**Action item**
Each line below that contains the word "Bisbee" must be copied.

[Stored entries]
=-=-=-=-=
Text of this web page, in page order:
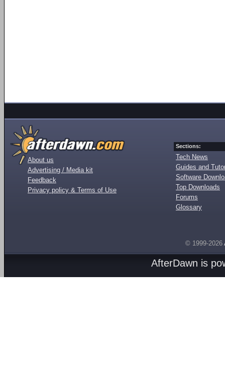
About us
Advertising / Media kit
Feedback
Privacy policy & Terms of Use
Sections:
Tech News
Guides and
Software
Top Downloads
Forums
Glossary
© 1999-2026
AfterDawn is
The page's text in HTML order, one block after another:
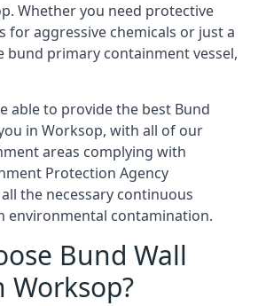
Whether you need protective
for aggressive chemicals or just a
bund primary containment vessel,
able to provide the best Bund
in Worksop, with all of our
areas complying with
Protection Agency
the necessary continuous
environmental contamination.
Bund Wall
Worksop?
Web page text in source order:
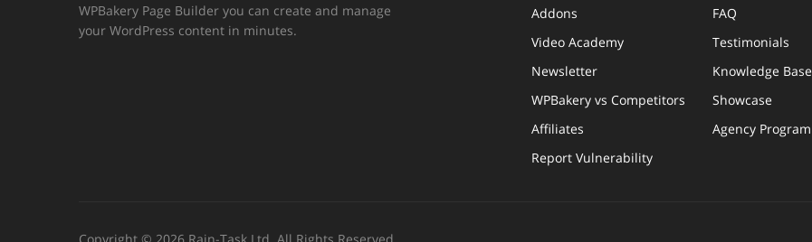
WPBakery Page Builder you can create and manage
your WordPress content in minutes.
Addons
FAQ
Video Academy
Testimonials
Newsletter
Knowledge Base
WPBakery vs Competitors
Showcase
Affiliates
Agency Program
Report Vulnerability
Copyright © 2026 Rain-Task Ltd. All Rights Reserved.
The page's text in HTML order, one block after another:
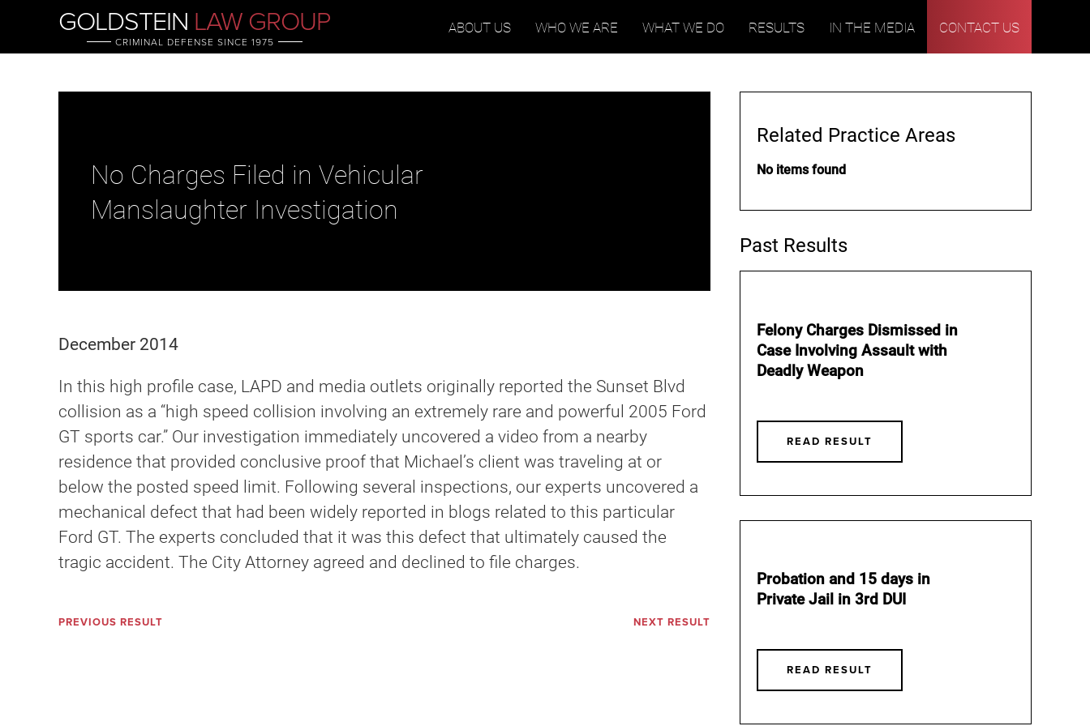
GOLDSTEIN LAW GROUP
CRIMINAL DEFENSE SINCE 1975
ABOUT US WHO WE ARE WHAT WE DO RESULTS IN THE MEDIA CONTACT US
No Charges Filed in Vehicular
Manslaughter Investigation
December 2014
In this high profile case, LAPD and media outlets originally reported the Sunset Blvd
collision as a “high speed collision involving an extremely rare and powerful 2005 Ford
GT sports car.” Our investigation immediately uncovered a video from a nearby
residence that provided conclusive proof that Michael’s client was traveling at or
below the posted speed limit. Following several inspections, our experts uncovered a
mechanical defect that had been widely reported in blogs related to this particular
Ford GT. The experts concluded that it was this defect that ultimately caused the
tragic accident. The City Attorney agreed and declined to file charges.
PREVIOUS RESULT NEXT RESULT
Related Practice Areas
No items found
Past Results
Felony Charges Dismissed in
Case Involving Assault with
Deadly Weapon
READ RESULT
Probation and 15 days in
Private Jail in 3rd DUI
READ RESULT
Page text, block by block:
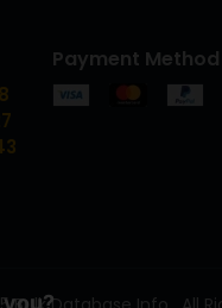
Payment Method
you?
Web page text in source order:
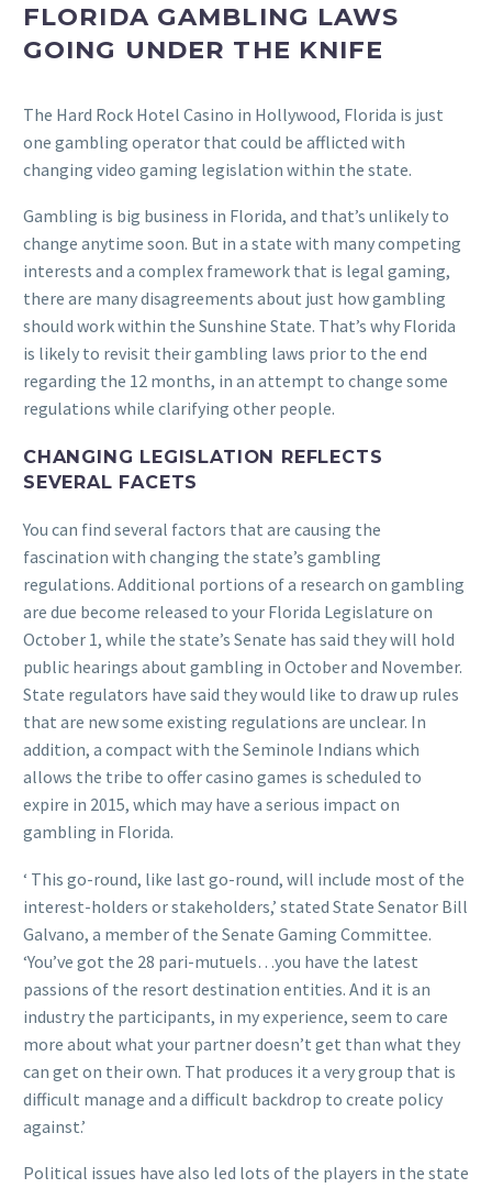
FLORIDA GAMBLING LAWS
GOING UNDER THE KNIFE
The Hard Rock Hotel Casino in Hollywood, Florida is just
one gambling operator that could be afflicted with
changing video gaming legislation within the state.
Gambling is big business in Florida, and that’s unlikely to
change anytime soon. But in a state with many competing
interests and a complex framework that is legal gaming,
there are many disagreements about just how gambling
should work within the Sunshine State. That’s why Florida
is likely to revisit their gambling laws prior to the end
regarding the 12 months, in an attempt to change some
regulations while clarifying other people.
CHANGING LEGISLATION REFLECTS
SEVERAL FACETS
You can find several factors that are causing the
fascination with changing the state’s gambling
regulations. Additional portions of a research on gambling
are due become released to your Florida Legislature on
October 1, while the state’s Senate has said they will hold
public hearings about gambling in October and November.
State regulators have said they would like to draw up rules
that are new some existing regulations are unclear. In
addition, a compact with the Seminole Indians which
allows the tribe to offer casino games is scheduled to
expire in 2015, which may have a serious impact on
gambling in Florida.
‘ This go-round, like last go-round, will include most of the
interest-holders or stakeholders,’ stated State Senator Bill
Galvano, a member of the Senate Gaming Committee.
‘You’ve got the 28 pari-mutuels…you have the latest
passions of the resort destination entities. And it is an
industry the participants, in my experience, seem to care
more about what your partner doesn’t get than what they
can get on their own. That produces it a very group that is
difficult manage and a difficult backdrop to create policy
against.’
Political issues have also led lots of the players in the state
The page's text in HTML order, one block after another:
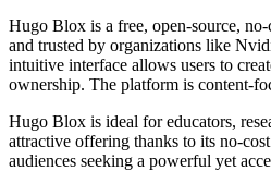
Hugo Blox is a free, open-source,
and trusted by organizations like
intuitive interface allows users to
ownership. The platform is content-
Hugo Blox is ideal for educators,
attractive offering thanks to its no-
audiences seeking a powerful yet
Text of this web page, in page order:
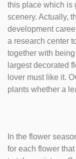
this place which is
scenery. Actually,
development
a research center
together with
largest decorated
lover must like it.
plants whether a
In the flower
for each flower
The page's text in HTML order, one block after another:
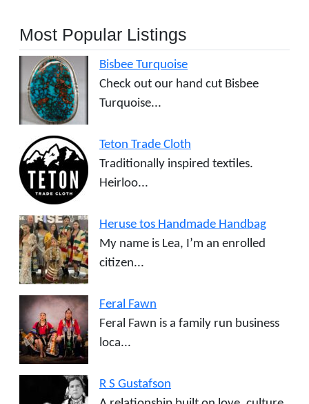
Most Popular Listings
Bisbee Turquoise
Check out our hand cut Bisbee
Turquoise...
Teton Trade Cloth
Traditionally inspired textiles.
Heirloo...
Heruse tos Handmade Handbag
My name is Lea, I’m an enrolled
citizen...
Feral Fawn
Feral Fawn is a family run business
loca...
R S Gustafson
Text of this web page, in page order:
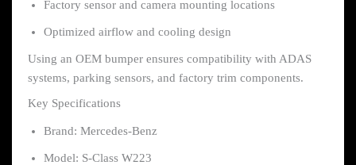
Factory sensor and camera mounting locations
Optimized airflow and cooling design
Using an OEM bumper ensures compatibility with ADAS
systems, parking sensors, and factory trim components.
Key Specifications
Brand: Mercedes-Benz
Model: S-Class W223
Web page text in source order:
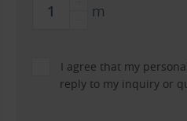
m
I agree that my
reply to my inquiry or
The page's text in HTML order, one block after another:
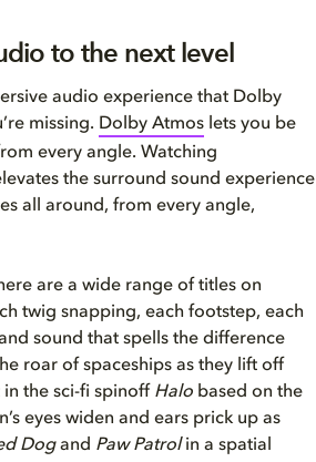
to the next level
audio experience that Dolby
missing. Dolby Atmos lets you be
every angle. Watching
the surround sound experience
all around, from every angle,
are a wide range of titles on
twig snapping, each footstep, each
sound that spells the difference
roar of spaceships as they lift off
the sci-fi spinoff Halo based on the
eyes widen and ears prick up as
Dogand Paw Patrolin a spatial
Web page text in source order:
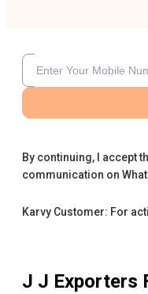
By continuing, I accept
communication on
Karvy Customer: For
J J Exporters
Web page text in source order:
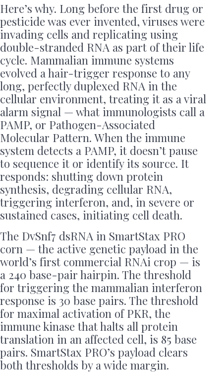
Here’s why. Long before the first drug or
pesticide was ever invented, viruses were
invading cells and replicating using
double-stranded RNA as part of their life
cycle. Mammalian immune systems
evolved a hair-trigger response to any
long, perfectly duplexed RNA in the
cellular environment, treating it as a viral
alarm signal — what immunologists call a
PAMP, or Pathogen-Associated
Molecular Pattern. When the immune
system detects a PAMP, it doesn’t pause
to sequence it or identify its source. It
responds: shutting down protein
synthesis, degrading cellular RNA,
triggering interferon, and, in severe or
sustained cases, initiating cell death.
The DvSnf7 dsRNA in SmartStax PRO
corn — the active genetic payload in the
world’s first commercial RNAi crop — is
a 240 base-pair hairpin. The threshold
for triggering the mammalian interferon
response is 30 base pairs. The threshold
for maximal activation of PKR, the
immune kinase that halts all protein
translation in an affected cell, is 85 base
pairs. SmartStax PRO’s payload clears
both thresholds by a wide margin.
=-=-=-=-=
**Answer space**
Bisbee Turquoise
Check out our hand cut Bisbee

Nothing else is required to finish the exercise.